- Task goal -
Transcribe each record precisely; images stay out.

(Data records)

◇ ◇ ◇ ◇ ◇

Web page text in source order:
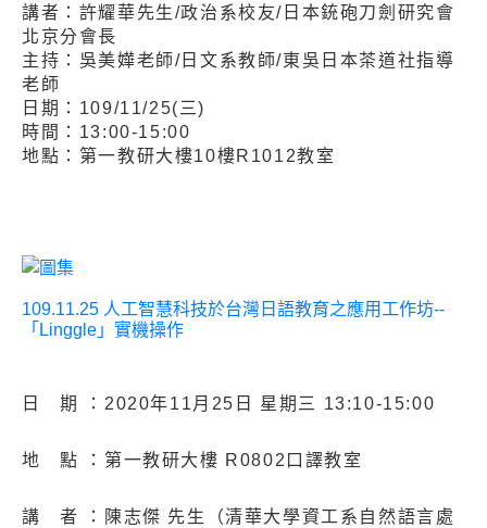
講者：許耀華先生/政治系校友/日本銃砲刀劍研究會
北京分會長
主持：吳美嬅老師/日文系教師/東吳日本茶道社指導
老師
日期：109/11/25(三)
時間：13:00-15:00
地點：第一教研大樓10樓R1012教室
109.11.25 人工智慧科技於台灣日語教育之應用工作坊--
「Linggle」實機操作
日 期 ：2020年11月25日 星期三 13:10-15:00
地 點 ：第一教研大樓 R0802口譯教室
講 者 ：陳志傑 先生（清華大學資工系自然語言處
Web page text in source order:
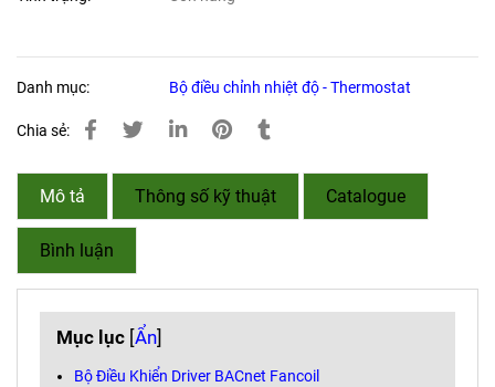
Danh mục: Bộ điều chỉnh nhiệt độ - Thermostat
Chia sẻ:
Mô tả Thông số kỹ thuật Catalogue
Bình luận
Mục lục [Ẩn]
Bộ Điều Khiển Driver BACnet Fancoil
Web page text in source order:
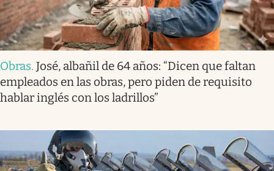
Obras. José, albañil de 64 años: “Dicen que faltan
empleados en las obras, pero piden de requisito
hablar inglés con los ladrillos”
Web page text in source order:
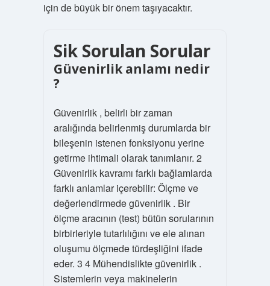
için de büyük bir önem taşıyacaktır.
Sik Sorulan Sorular
Güvenirlik anlamı nedir
?
Güvenirlik , belirli bir zaman
aralığında belirlenmiş durumlarda bir
bileşenin istenen fonksiyonu yerine
getirme ihtimali olarak tanımlanır. 2
Güvenirlik kavramı farklı bağlamlarda
farklı anlamlar içerebilir: Ölçme ve
değerlendirmede güvenirlik . Bir
ölçme aracının (test) bütün sorularının
birbirleriyle tutarlılığını ve ele alınan
oluşumu ölçmede türdeşliğini ifade
eder. 3 4 Mühendislikte güvenirlik .
Sistemlerin veya makinelerin

◇ ◇ ◇ ◇ ◇

- Solved exercise -
Web page text in source order:
講者：許耀華先生/政治系校友/日本銃砲刀劍研究會
北京分會長
主持：吳美嬅老師/日文系教師/東吳日本茶道社指導
老師
日期：109/11/25(三)
時間：13:00-15:00
地點：第一教研大樓10樓R1012教室
109.11.25 人工智慧科技於台灣日語教育之應用工作坊--
「Linggle」實機操作
日 期 ：2020年11月25日 星期三 13:10-15:00
地 點 ：第一教研大樓 R0802口譯教室
講 者 ：陳志傑 先生（清華大學資工系自然語言處
Web page text in source order:
Danh mục: Bộ điều chỉnh nhiệt độ - Thermostat
Chia sẻ:
Mô tả Thông số kỹ thuật Catalogue
Bình luận
Mục lục [Ẩn]
Bộ Điều Khiển Driver BACnet Fancoil
Web page text in source order:
Obras. José, albañil de 64 años: “Dicen que faltan
empleados en las obras, pero piden de requisito
hablar inglés con los ladrillos”
Web page text in source order:
için de büyük bir önem taşıyacaktır.
Sik Sorulan Sorular
Güvenirlik anlamı nedir
?
Güvenirlik , belirli bir zaman
aralığında belirlenmiş durumlarda bir
bileşenin istenen fonksiyonu yerine
getirme ihtimali olarak tanımlanır. 2
Güvenirlik kavramı farklı bağlamlarda
farklı anlamlar içerebilir: Ölçme ve
değerlendirmede güvenirlik . Bir
ölçme aracının (test) bütün sorularının
birbirleriyle tutarlılığını ve ele alınan
oluşumu ölçmede türdeşliğini ifade
eder. 3 4 Mühendislikte güvenirlik .
Sistemlerin veya makinelerin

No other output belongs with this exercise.